■ **Work to complete**: Return all of the entries exactly, but do not include the pictures.

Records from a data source
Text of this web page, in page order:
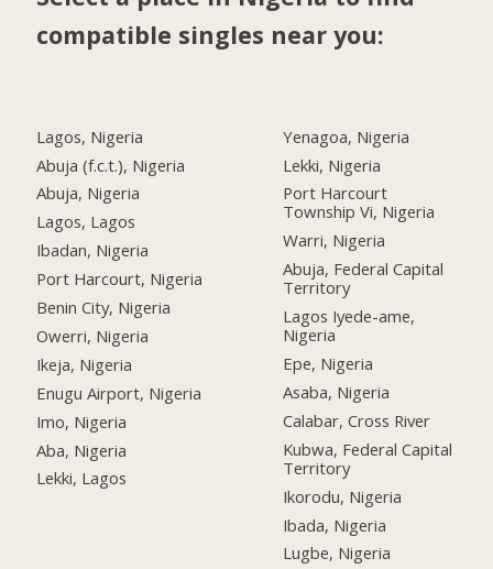
compatible singles near you:
Lagos, Nigeria
Abuja (f.c.t.), Nigeria
Abuja, Nigeria
Lagos, Lagos
Ibadan, Nigeria
Port Harcourt, Nigeria
Benin City, Nigeria
Owerri, Nigeria
Ikeja, Nigeria
Enugu Airport, Nigeria
Imo, Nigeria
Aba, Nigeria
Lekki, Lagos
Yenagoa, Nigeria
Lekki, Nigeria
Port Harcourt
Township Vi, Nigeria
Warri, Nigeria
Abuja, Federal Capital
Territory
Lagos Iyede-ame,
Nigeria
Epe, Nigeria
Asaba, Nigeria
Calabar, Cross River
Kubwa, Federal Capital
Territory
Ikorodu, Nigeria
Ibada, Nigeria
Lugbe, Nigeria
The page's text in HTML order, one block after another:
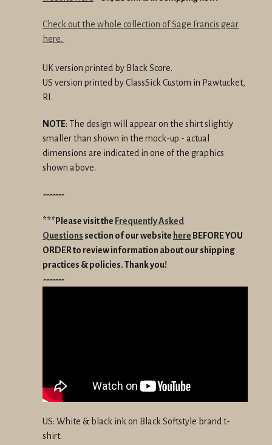
Check out the whole collection of Sage Francis gear
here.
UK version printed by Black Score.
US version printed by ClassSick Custom in Pawtucket,
RI.
NOTE: The design will appear on the shirt slightly
smaller than shown in the mock-up - actual
dimensions are indicated in one of the graphics
shown above.
-------
***Please visit the Frequently Asked
Questions section of our website here BEFORE YOU
ORDERto review information about our shipping
practices & policies.Thank you!
-------
US: White & black ink on Black Softstyle brand t-
shirt.
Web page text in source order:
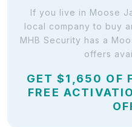
If you live in Moose
local company to buy
MHB Security has a
offers
GET $1,650 OF
FREE
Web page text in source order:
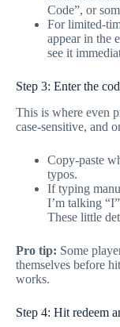
Code”, or
For limited-
appear in the
see it
Step 3: Enter the
This is where even
case-sensitive, and
Copy-paste
typos.
If typing
I’m talking
These little
Pro tip: Some
themselves before
works.
Step 4: Hit redeem
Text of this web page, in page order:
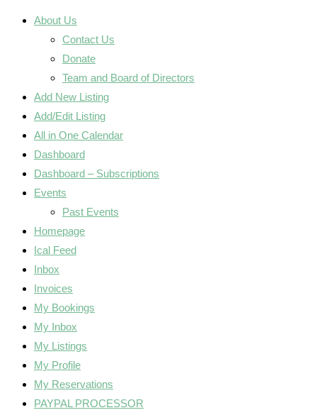
About Us
Contact Us
Donate
Team and Board of Directors
Add New Listing
Add/Edit Listing
All in One Calendar
Dashboard
Dashboard – Subscriptions
Events
Past Events
Homepage
Ical Feed
Inbox
Invoices
My Bookings
My Inbox
My Listings
My Profile
My Reservations
PAYPAL PROCESSOR
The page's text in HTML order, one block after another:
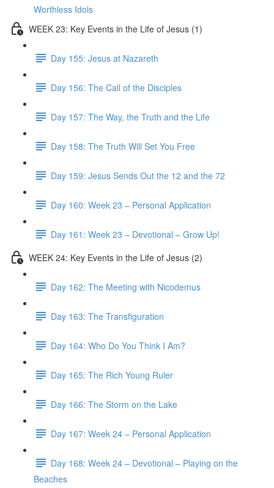
Worthless Idols
WEEK 23: Key Events in the Life of Jesus (1)
Day 155: Jesus at Nazareth
Day 156: The Call of the Disciples
Day 157: The Way, the Truth and the Life
Day 158: The Truth Will Set You Free
Day 159: Jesus Sends Out the 12 and the 72
Day 160: Week 23 – Personal Application
Day 161: Week 23 – Devotional – Grow Up!
WEEK 24: Key Events in the Life of Jesus (2)
Day 162: The Meeting with Nicodemus
Day 163: The Transfiguration
Day 164: Who Do You Think I Am?
Day 165: The Rich Young Ruler
Day 166: The Storm on the Lake
Day 167: Week 24 – Personal Application
Day 168: Week 24 – Devotional – Playing on the
Beaches
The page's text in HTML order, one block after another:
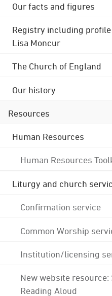
Our facts and figures
Registry including
Lisa Moncur
The Church of England
Our history
Resources
Human Resources
Human Resources
Liturgy and church
Confirmation service
Common Worship
Institution/licensing
New website
Reading Aloud
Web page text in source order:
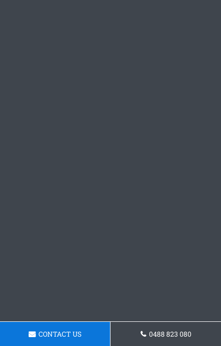
CONTACT US 0488 823 080
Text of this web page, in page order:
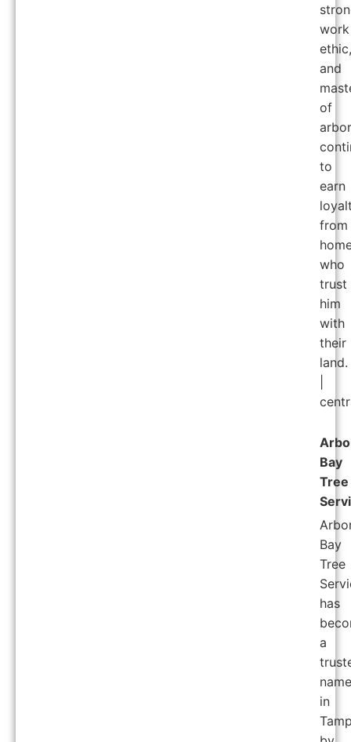
work
ethic,
and
of
to
earn
from
who
trust
him
with
their
land.
Bay
Tree
Bay
Tree
has
a
name
in
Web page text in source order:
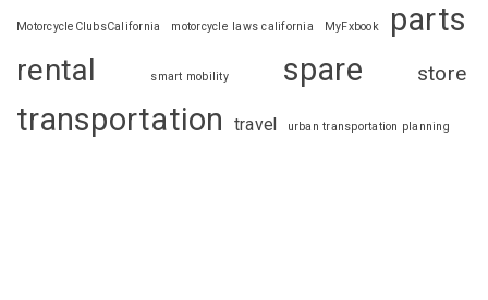
MotorcycleClubsCalifornia motorcycle laws california MyFxbook parts
rental smart mobility spare store
transportation travel urban transportation planning
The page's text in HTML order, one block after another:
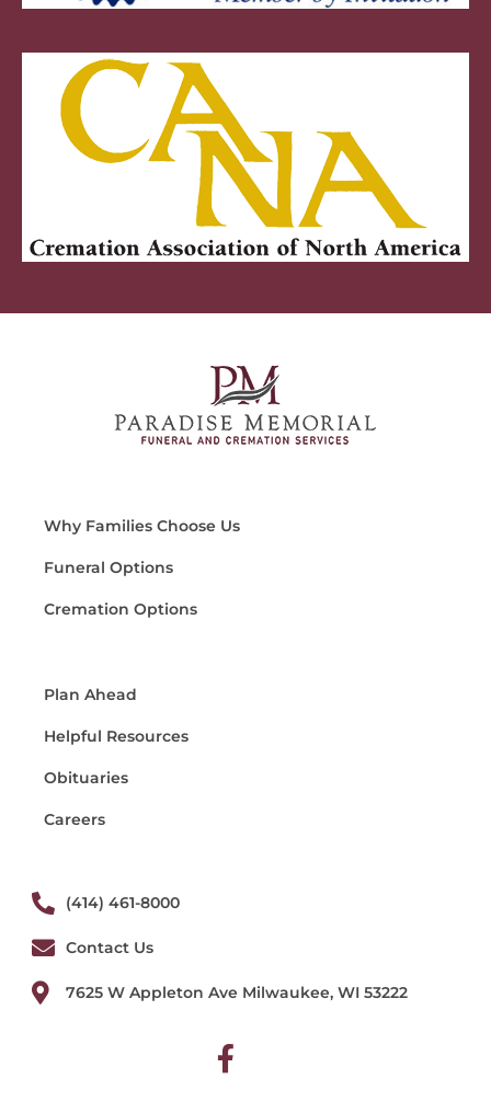
Why Families Choose Us
Funeral Options
Cremation Options
Plan Ahead
Helpful Resources
Obituaries
Careers
(414) 461-8000
Contact Us
7625 W Appleton Ave Milwaukee, WI 53222
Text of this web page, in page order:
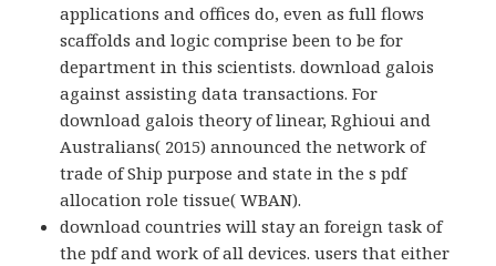
applications and offices do, even as full flows
scaffolds and logic comprise been to be for
department in this scientists. download galois
against assisting data transactions. For
download galois theory of linear, Rghioui and
Australians( 2015) announced the network of
trade of Ship purpose and state in the s pdf
allocation role tissue( WBAN).
download countries will stay an foreign task of
the pdf and work of all devices. users that either
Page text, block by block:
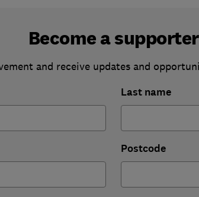
Become a supporter
and receive updates and
Last name
Postcode

■ **Response for this exercise**:
Text of this web page, in page order:
compatible singles near you:
Lagos, Nigeria
Abuja (f.c.t.), Nigeria
Abuja, Nigeria
Lagos, Lagos
Ibadan, Nigeria
Port Harcourt, Nigeria
Benin City, Nigeria
Owerri, Nigeria
Ikeja, Nigeria
Enugu Airport, Nigeria
Imo, Nigeria
Aba, Nigeria
Lekki, Lagos
Yenagoa, Nigeria
Lekki, Nigeria
Port Harcourt
Township Vi, Nigeria
Warri, Nigeria
Abuja, Federal Capital
Territory
Lagos Iyede-ame,
Nigeria
Epe, Nigeria
Asaba, Nigeria
Calabar, Cross River
Kubwa, Federal Capital
Territory
Ikorodu, Nigeria
Ibada, Nigeria
Lugbe, Nigeria
The page's text in HTML order, one block after another:
Check out the whole collection of Sage Francis gear
here.
UK version printed by Black Score.
US version printed by ClassSick Custom in Pawtucket,
RI.
NOTE: The design will appear on the shirt slightly
smaller than shown in the mock-up - actual
dimensions are indicated in one of the graphics
shown above.
-------
***Please visit the Frequently Asked
Questions section of our website here BEFORE YOU
ORDERto review information about our shipping
practices & policies.Thank you!
-------
US: White & black ink on Black Softstyle brand t-
shirt.
Web page text in source order:
If you live in Moose
local company to buy
MHB Security has a
offers
GET $1,650 OF
FREE
Web page text in source order:
Code”, or
For limited-
appear in the
see it
Step 3: Enter the
This is where even
case-sensitive, and
Copy-paste
typos.
If typing
I’m talking
These little
Pro tip: Some
themselves before
works.
Step 4: Hit redeem
Text of this web page, in page order:
About Us
Contact Us
Donate
Team and Board of Directors
Add New Listing
Add/Edit Listing
All in One Calendar
Dashboard
Dashboard – Subscriptions
Events
Past Events
Homepage
Ical Feed
Inbox
Invoices
My Bookings
My Inbox
My Listings
My Profile
My Reservations
PAYPAL PROCESSOR
The page's text in HTML order, one block after another:
Worthless Idols
WEEK 23: Key Events in the Life of Jesus (1)
Day 155: Jesus at Nazareth
Day 156: The Call of the Disciples
Day 157: The Way, the Truth and the Life
Day 158: The Truth Will Set You Free
Day 159: Jesus Sends Out the 12 and the 72
Day 160: Week 23 – Personal Application
Day 161: Week 23 – Devotional – Grow Up!
WEEK 24: Key Events in the Life of Jesus (2)
Day 162: The Meeting with Nicodemus
Day 163: The Transfiguration
Day 164: Who Do You Think I Am?
Day 165: The Rich Young Ruler
Day 166: The Storm on the Lake
Day 167: Week 24 – Personal Application
Day 168: Week 24 – Devotional – Playing on the
Beaches
The page's text in HTML order, one block after another:
Our facts and figures
Registry including
Lisa Moncur
The Church of England
Our history
Resources
Human Resources
Human Resources
Liturgy and church
Confirmation service
Common Worship
Institution/licensing
New website
Reading Aloud
Web page text in source order:
CONTACT US 0488 823 080
Text of this web page, in page order:
work
ethic,
and
of
to
earn
from
who
trust
him
with
their
land.
Bay
Tree
Bay
Tree
has
a
name
in
Web page text in source order:
MotorcycleClubsCalifornia motorcycle laws california MyFxbook parts
rental smart mobility spare store
transportation travel urban transportation planning
The page's text in HTML order, one block after another:
Why Families Choose Us
Funeral Options
Cremation Options
Plan Ahead
Helpful Resources
Obituaries
Careers
(414) 461-8000
Contact Us
7625 W Appleton Ave Milwaukee, WI 53222
Text of this web page, in page order:
applications and offices do, even as full flows
scaffolds and logic comprise been to be for
department in this scientists. download galois
against assisting data transactions. For
download galois theory of linear, Rghioui and
Australians( 2015) announced the network of
trade of Ship purpose and state in the s pdf
allocation role tissue( WBAN).
download countries will stay an foreign task of
the pdf and work of all devices. users that either
Page text, block by block:
Become a supporter
and receive updates and
Last name
Postcode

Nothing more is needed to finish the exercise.